La suite du parcours n'est que bonheur, où chaque virage a une saveur particulière, m'apporte une sensation différente. La Nouvelle-Zélande comme je l'attendais ! Je me faufile entre les croupes de verdure peuplées par les brebis. Je déguste ce plat gastronomique constitué d'eau pure, d'herbe fraîche, de collines apétissantes sculptées par les brebis (chaque colline présente des marches formées par le passage répète des brebis...).

Je passe Motu à 17h00. J'ai de bonnes jambes et un bon genou, alors je continue ma route. Après une longue descente, je retrouve un petit village et une route goudronnée. Je suis à 14 kilomètres de Matawai. Je décide alors de forcer la marche pour pouvoir y arriver avant la nuit. Mais dix kilomètres plus loin je me laisse séduire par une barrière ouverte sur un chemin et un vaste paturage. Je planterai ma tente ici, à l'abri des regards. Il est 18h00 lorsque je suis à l'abri. Une demi heure après, la nuit, accompagnée de la pluie, permettent de terminer cette journée sereinement. Après 63 kilomètres en 5 heures (+17km la veille), et 50 km de voiture, me voilà au milieu de nulle part, pour une nuit qui s'annonce des plus paisible. Seul petit bémol. N'ayant rien pour cuisiner, je ne mangerai qu'un peu de pain assaisonné de confiture... On ne peut pas tout avoir !

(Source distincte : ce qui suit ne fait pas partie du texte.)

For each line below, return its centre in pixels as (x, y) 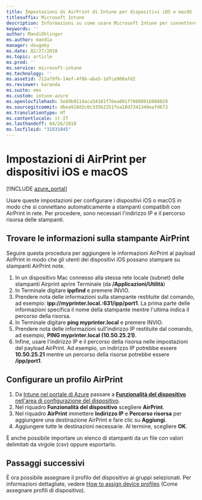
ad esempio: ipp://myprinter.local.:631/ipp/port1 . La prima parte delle (103, 303)
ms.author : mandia (29, 40)
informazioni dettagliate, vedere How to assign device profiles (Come (92, 484)
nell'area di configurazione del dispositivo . (67, 401)
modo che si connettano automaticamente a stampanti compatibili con (93, 207)
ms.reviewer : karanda (33, 85)
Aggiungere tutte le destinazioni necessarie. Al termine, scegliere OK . (101, 426)
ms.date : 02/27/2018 (32, 51)
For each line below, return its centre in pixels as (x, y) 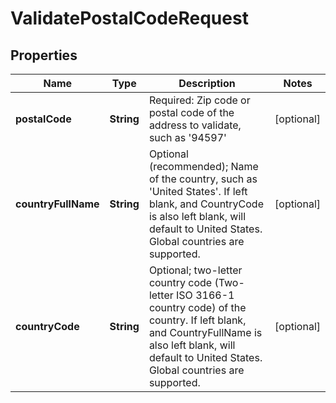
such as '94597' (187, 137)
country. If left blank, (197, 320)
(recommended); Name (203, 166)
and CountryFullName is (205, 332)
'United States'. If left (198, 191)
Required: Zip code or (199, 100)
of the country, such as (203, 179)
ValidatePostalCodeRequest (129, 18)
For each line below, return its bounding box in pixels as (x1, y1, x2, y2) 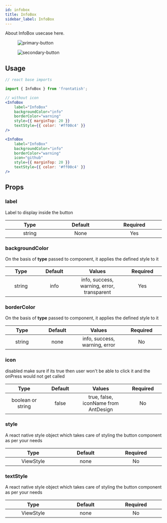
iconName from (83, 400, 119, 407)
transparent (83, 288, 111, 295)
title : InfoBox (5, 12, 37, 17)
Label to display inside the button (5, 209, 74, 215)
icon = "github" (14, 155, 43, 160)
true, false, (88, 393, 113, 400)
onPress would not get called (5, 373, 65, 379)
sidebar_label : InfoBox (5, 16, 55, 21)
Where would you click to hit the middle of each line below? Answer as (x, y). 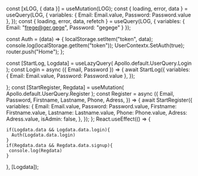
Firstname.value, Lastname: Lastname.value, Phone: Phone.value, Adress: (97, 113)
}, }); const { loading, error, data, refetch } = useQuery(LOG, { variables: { (96, 21)
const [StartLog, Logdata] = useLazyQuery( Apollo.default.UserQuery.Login (99, 63)
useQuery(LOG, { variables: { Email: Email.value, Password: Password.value (99, 15)
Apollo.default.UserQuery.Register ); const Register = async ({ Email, (90, 94)
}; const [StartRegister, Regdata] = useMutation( (65, 87)
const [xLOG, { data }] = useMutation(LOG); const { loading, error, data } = (97, 9)
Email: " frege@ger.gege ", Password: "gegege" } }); (69, 27)
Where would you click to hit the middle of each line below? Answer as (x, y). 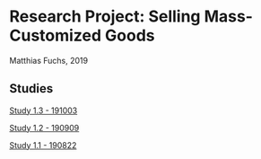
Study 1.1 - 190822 (43, 145)
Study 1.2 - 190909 (44, 128)
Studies (31, 88)
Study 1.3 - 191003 (43, 110)
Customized (55, 35)
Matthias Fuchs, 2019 (48, 60)
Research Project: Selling (105, 17)
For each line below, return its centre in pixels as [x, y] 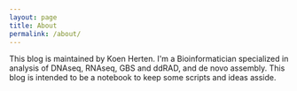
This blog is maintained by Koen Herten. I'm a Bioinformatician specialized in [149, 59]
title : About [33, 26]
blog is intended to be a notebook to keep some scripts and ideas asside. [143, 78]
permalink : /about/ [45, 34]
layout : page [33, 17]
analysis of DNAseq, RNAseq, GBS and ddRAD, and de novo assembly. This [147, 68]
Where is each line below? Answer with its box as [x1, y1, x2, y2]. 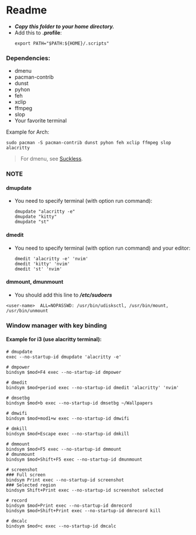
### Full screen [6, 472, 46, 478]
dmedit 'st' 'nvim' [14, 266, 63, 272]
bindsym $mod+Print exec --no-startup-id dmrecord [6, 502, 132, 509]
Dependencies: [6, 54, 51, 62]
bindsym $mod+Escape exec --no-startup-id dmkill [6, 431, 130, 437]
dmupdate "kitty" [14, 214, 57, 220]
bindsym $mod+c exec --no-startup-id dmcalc [6, 523, 116, 529]
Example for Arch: [6, 128, 50, 135]
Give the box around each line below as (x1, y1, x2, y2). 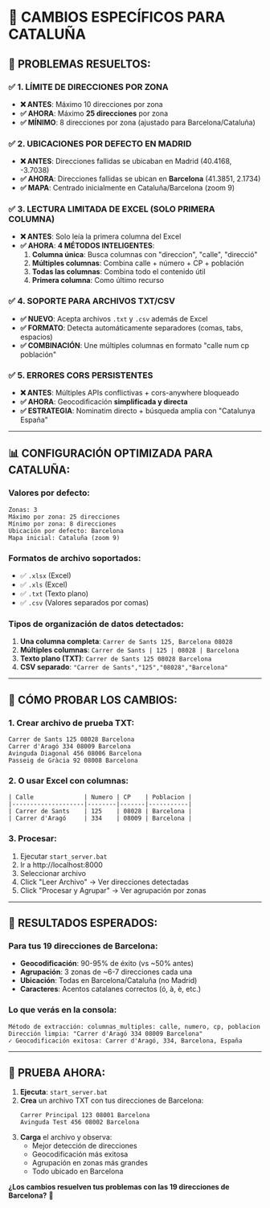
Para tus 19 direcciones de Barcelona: (8, 940, 158, 952)
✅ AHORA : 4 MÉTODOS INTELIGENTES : (19, 241, 155, 251)
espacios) (19, 332, 54, 342)
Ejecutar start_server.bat (19, 851, 108, 861)
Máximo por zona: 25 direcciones (8, 513, 121, 521)
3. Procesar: (8, 833, 58, 844)
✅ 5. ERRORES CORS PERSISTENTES (8, 370, 153, 381)
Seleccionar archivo (19, 868, 87, 878)
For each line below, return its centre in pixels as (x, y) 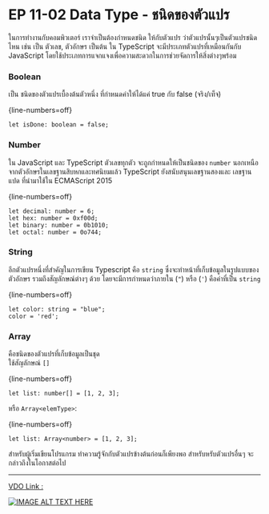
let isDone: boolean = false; (59, 125)
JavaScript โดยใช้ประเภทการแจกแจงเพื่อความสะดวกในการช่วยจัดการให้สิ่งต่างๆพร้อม (122, 55)
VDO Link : (26, 487)
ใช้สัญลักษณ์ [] (29, 363)
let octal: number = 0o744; (55, 232)
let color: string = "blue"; (57, 309)
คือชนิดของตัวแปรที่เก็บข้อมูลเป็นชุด (54, 354)
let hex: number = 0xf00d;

Vous l'avez compris, cette journée était un pur bonheur ! C'est exactement pour vivre ce que j'ai vécu aujourd'hui que je suis ici, avec mon vélo. J'ai loupé le Cap Est qui s'annonçait comme étant la plus belle partie du voyage. Mais j'ai vécu aujourd'hui la plus belle étape du Tour. Ce que j'ai vu et ressenti est indescriptible. Je me suis fait transperser par le bonheur. Le bonheur de la solitude, le bonheur de vivre cette aventure, le bonheur de découvrir la Nouvelle-Zélande sans paillettes ni artifices. Et aussi le bonheur aujourd'hui de pouvoir vous faire partager cela, même si je crois être incapable de vous dire au combien cette journée était exceptionnelle... Malgrè toutes les galères que l'on peut avoir à vélo, ce sont ces moments-là qui vous font dire que le vélo est le meilleur des compagnons, et que ces galères ne sont en fait que des moments précédents des énormes moments de joie. Et au final, il n'y a pas de galère à vélo, mais que des moments plus ou moins BIEN ! Que cette journée était belle. Prenez l'avion et venez me retrouver ici. J'aimerai tant que vous puissiez vivre ça autrement que par ces récits et quelques photos...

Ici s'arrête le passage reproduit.